Rodrigo Azócar
Trabajador Social. Doctor en estudios interdisciplinares de género
Junio es el mes donde las ciudades se visten de arcoíris, los edificios públicos izan banderas multicolores y se conmemora el mes del orgullo LGBTIǪ+ que recuerda los disturbios en el bar neoyorquino de Stonewall en 1969 que dan pie a la visibilización de la discriminación sufrida por el colectivo (Caro C Simonetto, 2019).
Esta conmemoración de un momento reivindicativo, este 2025 comienza con una triste noticia. El nombre que resuena en medio del festejo es Francisco Albornoz.
Tenía 21 años y estaba desaparecido desde el 23 de mayo. Su cuerpo fue hallado el 3 de junio en la región de O´Higgins, y la confesión de un médico, involucrado en los hechos, reveló el horror. Pero si su muerte es desgarradora, también es desconcertante el silencio institucional que no incomoda, una cobertura mediática tibia y una sociedad que parece mirar hacia otro lado como si la tragedia no le correspondiera. Porque claro, Francisco no era un rostro famoso. No llenaba titulares. No tenía detrás un apellido influyente ni una historia que pudiera empaquetarse en minutos virales. Tenía algo mucho más subversivo, un cuerpo joven que, quizás, desafiaba las normas de una masculinidad validada socialmente.
Y precisamente ahí se instala el punto incómodo. El cuestionamiento sobre cómo vivimos y dejamos morir a las personas disidentes. La evidencia que revela la realidad de los espacios donde muchos jóvenes deben esconder sus afectos, como si amar fuera un acto clandestino.
La homofobia se transforma
Según el XXIII Informe Anual de los Derechos Humanos de la Diversidad Sexual y de Género, editado por MOVILH, el año 2024 aumentaron en un 78,7% las denuncias sobre abusos y discriminación con respecto al año anterior, lo que le posiciona como el más violento en los últimos 23 años.
Hay quienes creen que la homofobia murió con las leyes que reconocen derechos. Pero esta aún no se extingue, se transforma. Se vuelve estructura, silencio y omisión. Se cuela en las miradas que juzgan, en las coberturas que banalizan, en la falta de políticas que cuiden.
Francisco desapareció, y mientras su familia buscaba con desesperación, el país seguía su rutina.
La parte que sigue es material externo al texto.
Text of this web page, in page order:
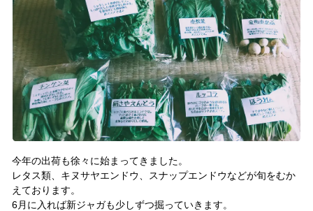
今年の出荷も徐々に始まってきました。
レタス類、キヌサヤエンドウ、スナップエンドウなどが旬をむか
えております。
6月に入れば新ジャガも少しずつ掘っていきます。

Las críticas hacia la falta de efectividad de la ley 20.609 sobre no discriminación (conocida como ley Zamudio) se han profundizado con el paso del tiempo, demostrando que el problema es profundo y requiere de una intervención transversal y permanente.
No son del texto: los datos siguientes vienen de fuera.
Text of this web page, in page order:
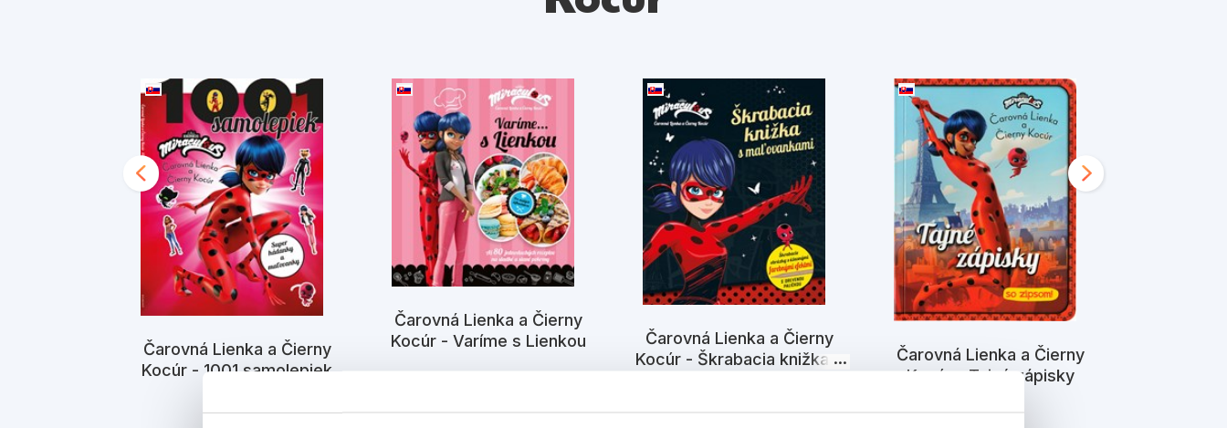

La prensa ha narrado el caso con la frialdad de un parte policial. No hay contexto, no hay preguntas de fondo. Nadie se inquieta por lo evidente, que muchos cuerpos diversos siguen siendo desechables en el orden moral dominante. Ǫue la violencia no siempre llega en forma de golpe, a veces llega en forma de indiferencia.
Y entonces, volvemos al orgullo. Ese que tantas marcas y organismos proclaman con entusiasmo en redes sociales. Pero no sirve una bandera si no hay protocolos efectivos de búsqueda, ¿De qué nos enorgullecemos si seguimos permitiendo que las vidas diversas se apaguen en la sombra?
Francisco ya no está
Francisco ya no está. Y eso, en una sociedad justa, debería ser inaceptable. Su nombre no debe ser un dato más en las crónicas policiales, sino una grieta en el relato triunfalista del progreso. Porque mientras celebramos, hay duelos que nos persiguen. Y mientras marchamos, hay historias que exigen memoria.
Este junio, entre el arcoíris y el dolor, sería bueno detenernos. Preguntarnos cuánto vale realmente la vida de un joven que ama distinto. Ǫué estamos haciendo para proteger esas vidas. Y si tendremos el coraje de mirar más allá del caso policial y asumir la responsabilidad que como sociedad aún eludimos.
El orgullo, cuando es verdadero, también es duelo. Y la memoria, cuando es digna, nunca se conforma con el olvido.